**Task details**
Each record that follows goes into your reply unchanged; the pictures do not.
═══ Available data ═══
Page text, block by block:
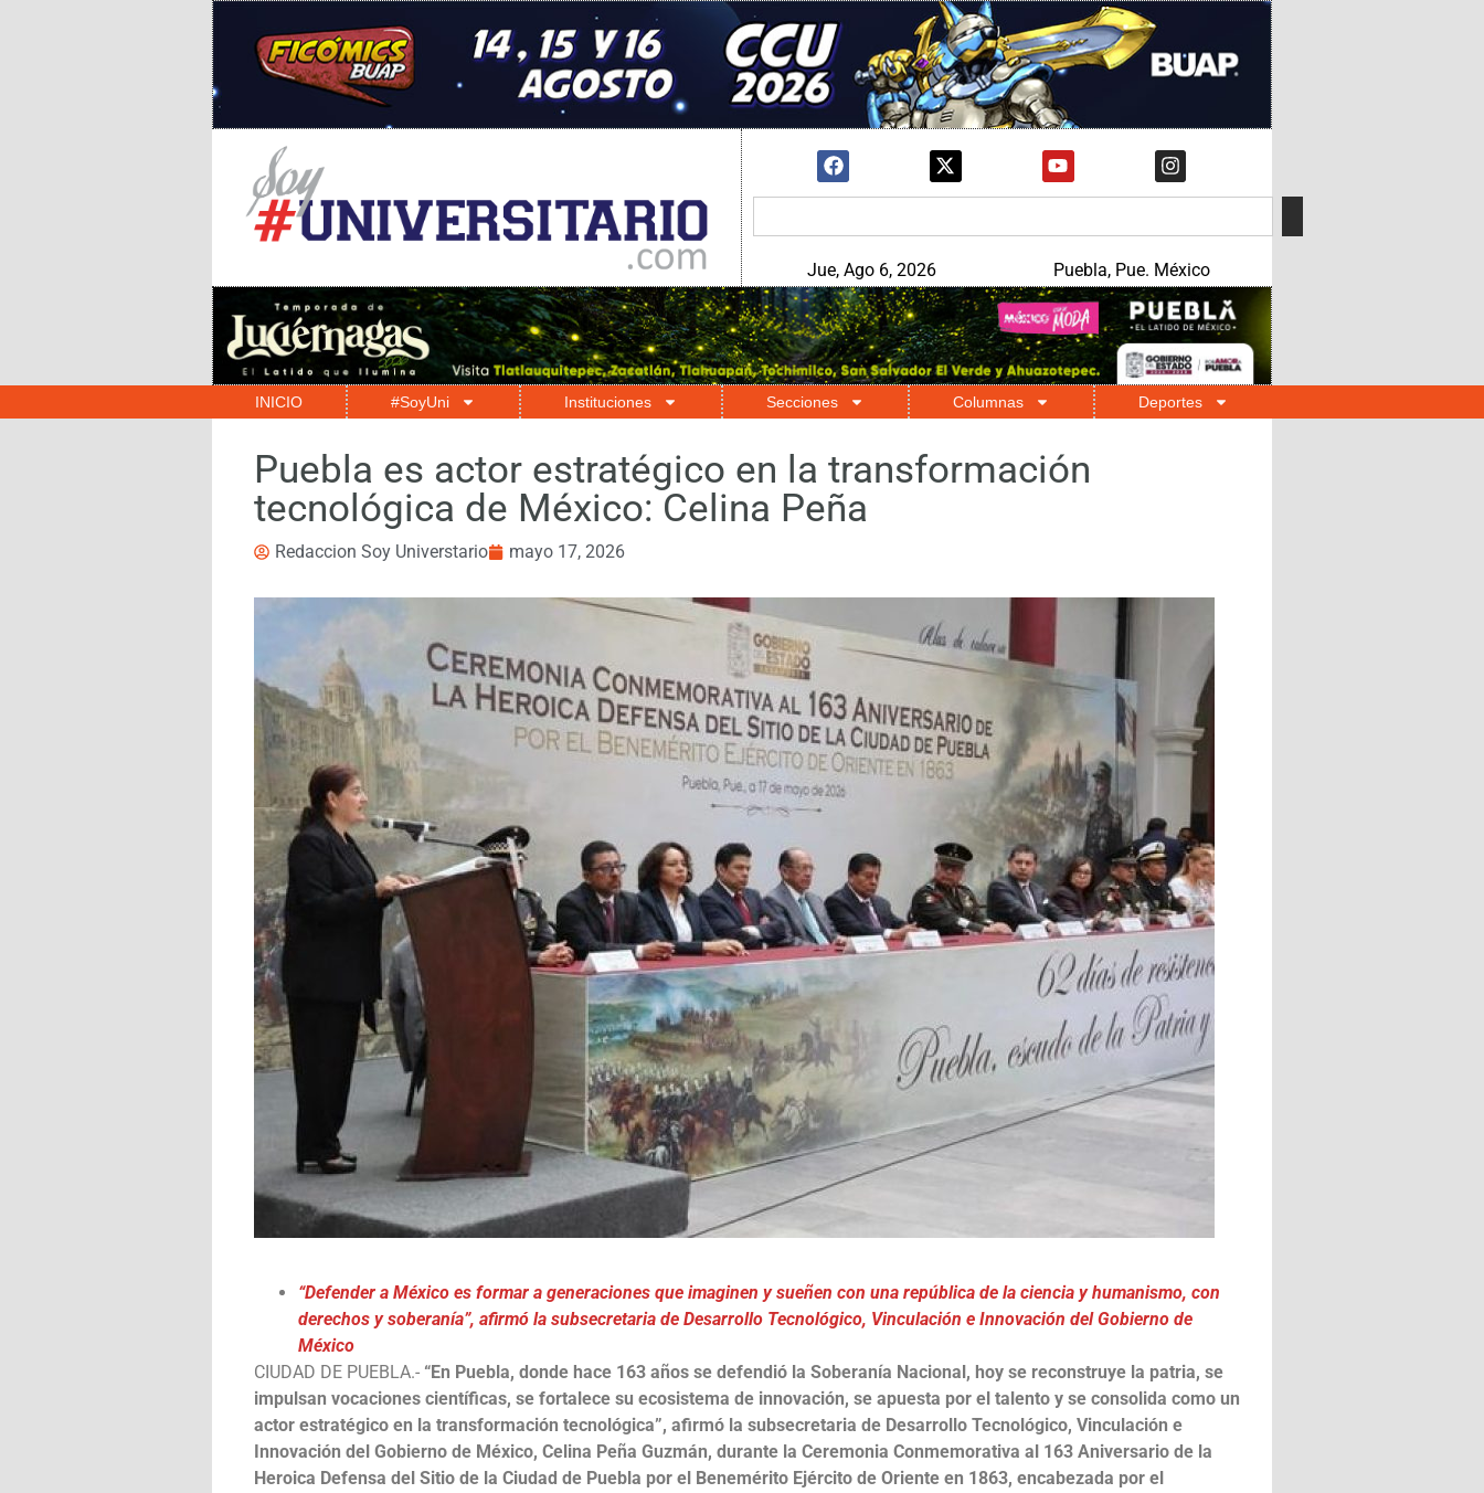
Jue, Ago 6, 2026 Puebla, Pue. México
INICIO #SoyUni Instituciones Secciones Columnas Deportes
Puebla es actor estratégico en la transformación
tecnológica de México: Celina Peña
Redaccion Soy Universtario mayo 17, 2026
“Defender a México es formar a generaciones que imaginen y sueñen con una república de la ciencia y humanismo, con
derechos y soberanía”, afirmó la subsecretaria de Desarrollo Tecnológico, Vinculación e Innovación del Gobierno de
México
CIUDAD DE PUEBLA.- “En Puebla, donde hace 163 años se defendió la Soberanía Nacional, hoy se reconstruye la patria, se
impulsan vocaciones científicas, se fortalece su ecosistema de innovación, se apuesta por el talento y se consolida como un
actor estratégico en la transformación tecnológica”, afirmó la subsecretaria de Desarrollo Tecnológico, Vinculación e
Innovación del Gobierno de México, Celina Peña Guzmán, durante la Ceremonia Conmemorativa al 163 Aniversario de la
Heroica Defensa del Sitio de la Ciudad de Puebla por el Benemérito Ejército de Oriente en 1863, encabezada por el
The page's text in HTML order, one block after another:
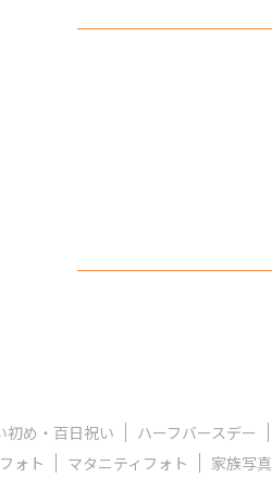
初め・百日祝い ハーフバースデー
ォト マタニティフォト 家族写真
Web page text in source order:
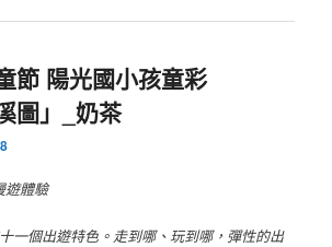
節 陽光國小孩童彩
圖」_奶茶
遊體驗
一個出遊特色。走到哪、玩到哪，彈性的出
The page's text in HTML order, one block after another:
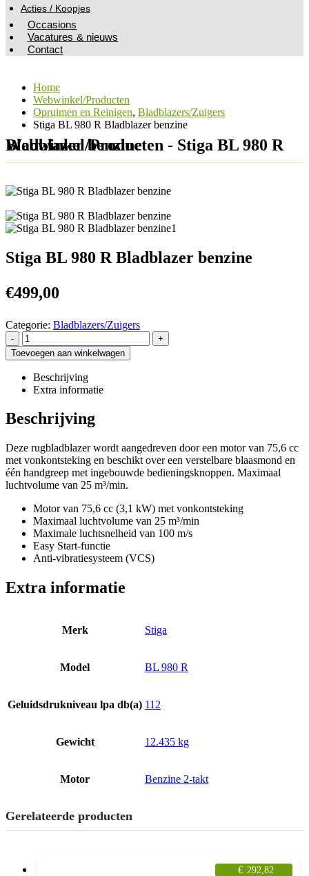
Acties / Koopjes
Occasions
Vacatures & nieuws
Contact
Home
Webwinkel/Producten
Opruimen en Reinigen, Bladblazers/Zuigers
Stiga BL 980 R Bladblazer benzine
Webwinkel/Producten - Stiga BL 980 R Bladblazer benzine
Stiga BL 980 R Bladblazer benzine
€499,00
Categorie: Bladblazers/Zuigers
-
+
Toevoegen aan winkelwagen
Beschrijving
Extra informatie
Beschrijving
Deze rugbladblazer wordt aangedreven door een motor van 75,6 cc
met vonkontsteking en beschikt over een verstelbare blaasmond en
één handgreep met ingebouwde bedieningsknoppen. Maximaal
luchtvolume van 25 m³/min.
Motor van 75,6 cc (3,1 kW) met vonkontsteking
Maximaal luchtvolume van 25 m³/min
Maximale luchtsnelheid van 100 m/s
Easy Start-functie
Anti-vibratiesysteem (VCS)
Extra informatie
Merk Stiga
Model BL 980 R
Geluidsdrukniveau lpa db(a) 112
Gewicht 12.435 kg
Motor Benzine 2-takt
Gerelateerde producten
€ 292,82
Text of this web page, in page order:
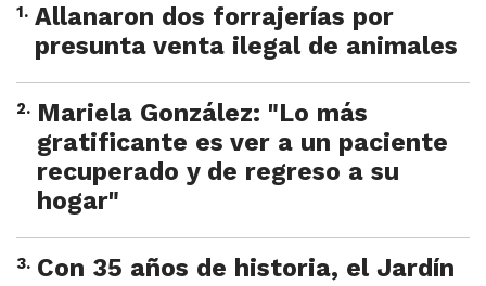
1. Allanaron dos forrajerías por
presunta venta ilegal de animales
2. Mariela González: "Lo más
gratificante es ver a un paciente
recuperado y de regreso a su
hogar"
3. Con 35 años de historia, el Jardín
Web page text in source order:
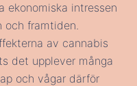
ekonomiska intressen
och framtiden.
av cannabis
det upplever många
och vågar därför
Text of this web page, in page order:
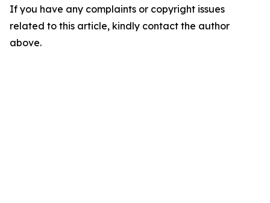
If you have any complaints or copyright issues
related to this article, kindly contact the author
above.
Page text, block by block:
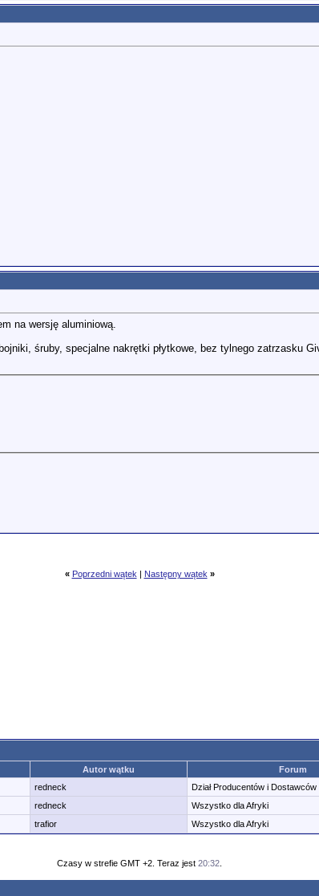
na wersję aluminiową.
śruby, specjalne nakrętki płytkowe, bez tylnego zatrzasku
« Poprzedni wątek | Następny wątek »
Autor wątku
Forum
redneck
Dział Producentów i Dostawców
redneck
Wszystko dla Afryki
trafior Wszystko dla Afryki
Czasy w strefie GMT +2. Teraz jest 20:32
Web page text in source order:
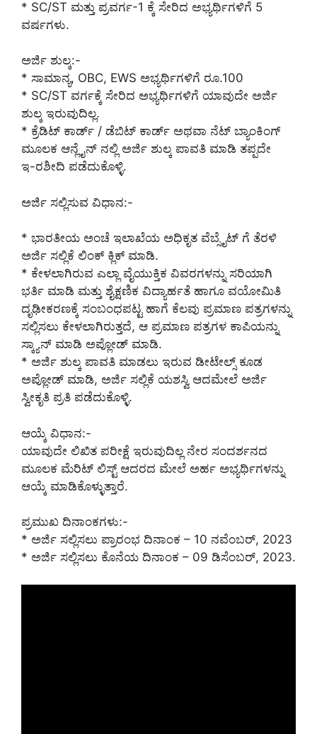
* SC/ST ಮತ್ತು ಪ್ರವರ್ಗ-1 ಕ್ಕೆ ಸೇರಿದ ಅಭ್ಯರ್ಥಿಗಳಿಗೆ 5
ವರ್ಷಗಳು.
ಅರ್ಜಿ ಶುಲ್ಕ:-
* ಸಾಮಾನ್ಯ, OBC, EWS ಅಭ್ಯರ್ಥಿಗಳಿಗೆ ರೂ.100
* SC/ST ವರ್ಗಕ್ಕೆ ಸೇರಿದ ಅಭ್ಯರ್ಥಿಗಳಿಗೆ ಯಾವುದೇ ಅರ್ಜಿ
ಶುಲ್ಕ ಇರುವುದಿಲ್ಲ.
* ಕ್ರೆಡಿಟ್ ಕಾರ್ಡ್ / ಡೆಬಿಟ್ ಕಾರ್ಡ್ ಅಥವಾ ನೆಟ್ ಬ್ಯಾಂಕಿಂಗ್
ಮೂಲಕ ಆನ್ಲೈನ್ ನಲ್ಲಿ ಅರ್ಜಿ ಶುಲ್ಕ ಪಾವತಿ ಮಾಡಿ ತಪ್ಪದೇ
ಇ-ರಶೀದಿ ಪಡೆದುಕೊಳ್ಳಿ.
ಅರ್ಜಿ ಸಲ್ಲಿಸುವ ವಿಧಾನ:-
* ಭಾರತೀಯ ಅಂಚೆ ಇಲಾಖೆಯ ಅಧಿಕೃತ ವೆಬ್ಸೈಟ್ ಗೆ ತೆರಳಿ
ಅರ್ಜಿ ಸಲ್ಲಿಕೆ ಲಿಂಕ್ ಕ್ಲಿಕ್ ಮಾಡಿ.
* ಕೇಳಲಾಗಿರುವ ಎಲ್ಲಾ ವೈಯುಕ್ತಿಕ ವಿವರಗಳನ್ನು ಸರಿಯಾಗಿ
ಭರ್ತಿ ಮಾಡಿ ಮತ್ತು ಶೈಕ್ಷಣಿಕ ವಿದ್ಯಾರ್ಹತೆ ಹಾಗೂ ವಯೋಮಿತಿ
ದೃಢೀಕರಣಕ್ಕೆ ಸಂಬಂಧಪಟ್ಟ ಹಾಗೆ ಕೆಲವು ಪ್ರಮಾಣ ಪತ್ರಗಳನ್ನು
ಸಲ್ಲಿಸಲು ಕೇಳಲಾಗಿರುತ್ತದೆ, ಆ ಪ್ರಮಾಣ ಪತ್ರಗಳ ಕಾಪಿಯನ್ನು
ಸ್ಕ್ಯಾನ್ ಮಾಡಿ ಅಪ್ಲೋಡ್ ಮಾಡಿ.
* ಅರ್ಜಿ ಶುಲ್ಕ ಪಾವತಿ ಮಾಡಲು ಇರುವ ಡೀಟೇಲ್ಸ್ ಕೂಡ
ಅಪ್ಲೋಡ್ ಮಾಡಿ, ಅರ್ಜಿ ಸಲ್ಲಿಕೆ ಯಶಸ್ವಿ ಆದಮೇಲೆ ಅರ್ಜಿ
ಸ್ವೀಕೃತಿ ಪ್ರತಿ ಪಡೆದುಕೊಳ್ಳಿ.
ಆಯ್ಕೆ ವಿಧಾನ:-
ಯಾವುದೇ ಲಿಖಿತ ಪರೀಕ್ಷೆ ಇರುವುದಿಲ್ಲ ನೇರ ಸಂದರ್ಶನದ
ಮೂಲಕ ಮೆರಿಟ್ ಲಿಸ್ಟ್ ಆದರದ ಮೇಲೆ ಅರ್ಹ ಅಭ್ಯರ್ಥಿಗಳನ್ನು
ಆಯ್ಕೆ ಮಾಡಿಕೊಳ್ಳುತ್ತಾರೆ.
ಪ್ರಮುಖ ದಿನಾಂಕಗಳು:-
* ಅರ್ಜಿ ಸಲ್ಲಿಸಲು ಪ್ರಾರಂಭ ದಿನಾಂಕ – 10 ನವೆಂಬರ್, 2023
* ಅರ್ಜಿ ಸಲ್ಲಿಸಲು ಕೊನೆಯ ದಿನಾಂಕ – 09 ಡಿಸೆಂಬರ್, 2023.
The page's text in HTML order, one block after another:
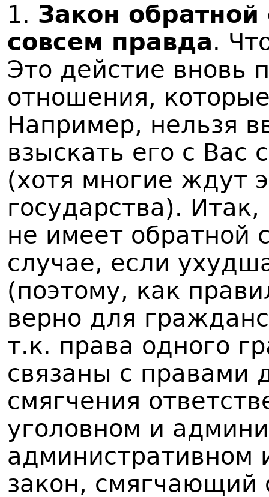
1. Закон
совсем правда.
Это дейстие вновь
отношения,
Например, нельзя
взыскать его с
(хотя многие ждут
государства).
не имеет обратной
случае, если
(поэтому, как
верно для
т.к. права одного
связаны с правами
смягчения
уголовном и
административном
закон, смягчающий
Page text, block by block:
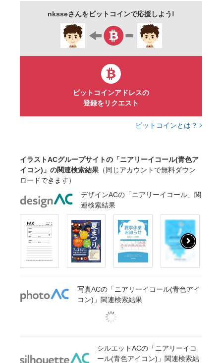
═══
**Expected answer**
Page text, block by block:
Jue, Ago 6, 2026 Puebla, Pue. México
INICIO #SoyUni Instituciones Secciones Columnas Deportes
Puebla es actor estratégico en la transformación
tecnológica de México: Celina Peña
Redaccion Soy Universtario mayo 17, 2026
“Defender a México es formar a generaciones que imaginen y sueñen con una república de la ciencia y humanismo, con
derechos y soberanía”, afirmó la subsecretaria de Desarrollo Tecnológico, Vinculación e Innovación del Gobierno de
México
CIUDAD DE PUEBLA.- “En Puebla, donde hace 163 años se defendió la Soberanía Nacional, hoy se reconstruye la patria, se
impulsan vocaciones científicas, se fortalece su ecosistema de innovación, se apuesta por el talento y se consolida como un
actor estratégico en la transformación tecnológica”, afirmó la subsecretaria de Desarrollo Tecnológico, Vinculación e
Innovación del Gobierno de México, Celina Peña Guzmán, durante la Ceremonia Conmemorativa al 163 Aniversario de la
Heroica Defensa del Sitio de la Ciudad de Puebla por el Benemérito Ejército de Oriente en 1863, encabezada por el
The page's text in HTML order, one block after another:
初め・百日祝い ハーフバースデー
ォト マタニティフォト 家族写真
Web page text in source order:
節 陽光國小孩童彩
圖」_奶茶
遊體驗
一個出遊特色。走到哪、玩到哪，彈性的出
The page's text in HTML order, one block after another:
Acties / Koopjes
Occasions
Vacatures & nieuws
Contact
Home
Webwinkel/Producten
Opruimen en Reinigen, Bladblazers/Zuigers
Stiga BL 980 R Bladblazer benzine
Webwinkel/Producten - Stiga BL 980 R Bladblazer benzine
Stiga BL 980 R Bladblazer benzine
€499,00
Categorie: Bladblazers/Zuigers
-
+
Toevoegen aan winkelwagen
Beschrijving
Extra informatie
Beschrijving
Deze rugbladblazer wordt aangedreven door een motor van 75,6 cc
met vonkontsteking en beschikt over een verstelbare blaasmond en
één handgreep met ingebouwde bedieningsknoppen. Maximaal
luchtvolume van 25 m³/min.
Motor van 75,6 cc (3,1 kW) met vonkontsteking
Maximaal luchtvolume van 25 m³/min
Maximale luchtsnelheid van 100 m/s
Easy Start-functie
Anti-vibratiesysteem (VCS)
Extra informatie
Merk Stiga
Model BL 980 R
Geluidsdrukniveau lpa db(a) 112
Gewicht 12.435 kg
Motor Benzine 2-takt
Gerelateerde producten
€ 292,82
Text of this web page, in page order:
1. Allanaron dos forrajerías por
presunta venta ilegal de animales
2. Mariela González: "Lo más
gratificante es ver a un paciente
recuperado y de regreso a su
hogar"
3. Con 35 años de historia, el Jardín
Web page text in source order:
ekonomiska intressen
och framtiden.
av cannabis
det upplever många
och vågar därför
Text of this web page, in page order:
If you have any complaints or copyright issues
related to this article, kindly contact the author
above.
Page text, block by block:
na wersję aluminiową.
śruby, specjalne nakrętki płytkowe, bez tylnego zatrzasku
« Poprzedni wątek | Następny wątek »
Autor wątku
Forum
redneck
Dział Producentów i Dostawców
redneck
Wszystko dla Afryki
trafior Wszystko dla Afryki
Czasy w strefie GMT +2. Teraz jest 20:32
Web page text in source order:
* SC/ST ಮತ್ತು ಪ್ರವರ್ಗ-1 ಕ್ಕೆ ಸೇರಿದ ಅಭ್ಯರ್ಥಿಗಳಿಗೆ 5
ವರ್ಷಗಳು.
ಅರ್ಜಿ ಶುಲ್ಕ:-
* ಸಾಮಾನ್ಯ, OBC, EWS ಅಭ್ಯರ್ಥಿಗಳಿಗೆ ರೂ.100
* SC/ST ವರ್ಗಕ್ಕೆ ಸೇರಿದ ಅಭ್ಯರ್ಥಿಗಳಿಗೆ ಯಾವುದೇ ಅರ್ಜಿ
ಶುಲ್ಕ ಇರುವುದಿಲ್ಲ.
* ಕ್ರೆಡಿಟ್ ಕಾರ್ಡ್ / ಡೆಬಿಟ್ ಕಾರ್ಡ್ ಅಥವಾ ನೆಟ್ ಬ್ಯಾಂಕಿಂಗ್
ಮೂಲಕ ಆನ್ಲೈನ್ ನಲ್ಲಿ ಅರ್ಜಿ ಶುಲ್ಕ ಪಾವತಿ ಮಾಡಿ ತಪ್ಪದೇ
ಇ-ರಶೀದಿ ಪಡೆದುಕೊಳ್ಳಿ.
ಅರ್ಜಿ ಸಲ್ಲಿಸುವ ವಿಧಾನ:-
* ಭಾರತೀಯ ಅಂಚೆ ಇಲಾಖೆಯ ಅಧಿಕೃತ ವೆಬ್ಸೈಟ್ ಗೆ ತೆರಳಿ
ಅರ್ಜಿ ಸಲ್ಲಿಕೆ ಲಿಂಕ್ ಕ್ಲಿಕ್ ಮಾಡಿ.
* ಕೇಳಲಾಗಿರುವ ಎಲ್ಲಾ ವೈಯುಕ್ತಿಕ ವಿವರಗಳನ್ನು ಸರಿಯಾಗಿ
ಭರ್ತಿ ಮಾಡಿ ಮತ್ತು ಶೈಕ್ಷಣಿಕ ವಿದ್ಯಾರ್ಹತೆ ಹಾಗೂ ವಯೋಮಿತಿ
ದೃಢೀಕರಣಕ್ಕೆ ಸಂಬಂಧಪಟ್ಟ ಹಾಗೆ ಕೆಲವು ಪ್ರಮಾಣ ಪತ್ರಗಳನ್ನು
ಸಲ್ಲಿಸಲು ಕೇಳಲಾಗಿರುತ್ತದೆ, ಆ ಪ್ರಮಾಣ ಪತ್ರಗಳ ಕಾಪಿಯನ್ನು
ಸ್ಕ್ಯಾನ್ ಮಾಡಿ ಅಪ್ಲೋಡ್ ಮಾಡಿ.
* ಅರ್ಜಿ ಶುಲ್ಕ ಪಾವತಿ ಮಾಡಲು ಇರುವ ಡೀಟೇಲ್ಸ್ ಕೂಡ
ಅಪ್ಲೋಡ್ ಮಾಡಿ, ಅರ್ಜಿ ಸಲ್ಲಿಕೆ ಯಶಸ್ವಿ ಆದಮೇಲೆ ಅರ್ಜಿ
ಸ್ವೀಕೃತಿ ಪ್ರತಿ ಪಡೆದುಕೊಳ್ಳಿ.
ಆಯ್ಕೆ ವಿಧಾನ:-
ಯಾವುದೇ ಲಿಖಿತ ಪರೀಕ್ಷೆ ಇರುವುದಿಲ್ಲ ನೇರ ಸಂದರ್ಶನದ
ಮೂಲಕ ಮೆರಿಟ್ ಲಿಸ್ಟ್ ಆದರದ ಮೇಲೆ ಅರ್ಹ ಅಭ್ಯರ್ಥಿಗಳನ್ನು
ಆಯ್ಕೆ ಮಾಡಿಕೊಳ್ಳುತ್ತಾರೆ.
ಪ್ರಮುಖ ದಿನಾಂಕಗಳು:-
* ಅರ್ಜಿ ಸಲ್ಲಿಸಲು ಪ್ರಾರಂಭ ದಿನಾಂಕ – 10 ನವೆಂಬರ್, 2023
* ಅರ್ಜಿ ಸಲ್ಲಿಸಲು ಕೊನೆಯ ದಿನಾಂಕ – 09 ಡಿಸೆಂಬರ್, 2023.
The page's text in HTML order, one block after another:
1. Закон
совсем правда.
Это дейстие вновь
отношения,
Например, нельзя
взыскать его с
(хотя многие ждут
государства).
не имеет обратной
случае, если
(поэтому, как
верно для
т.к. права одного
связаны с правами
смягчения
уголовном и
административном
закон, смягчающий
Page text, block by block:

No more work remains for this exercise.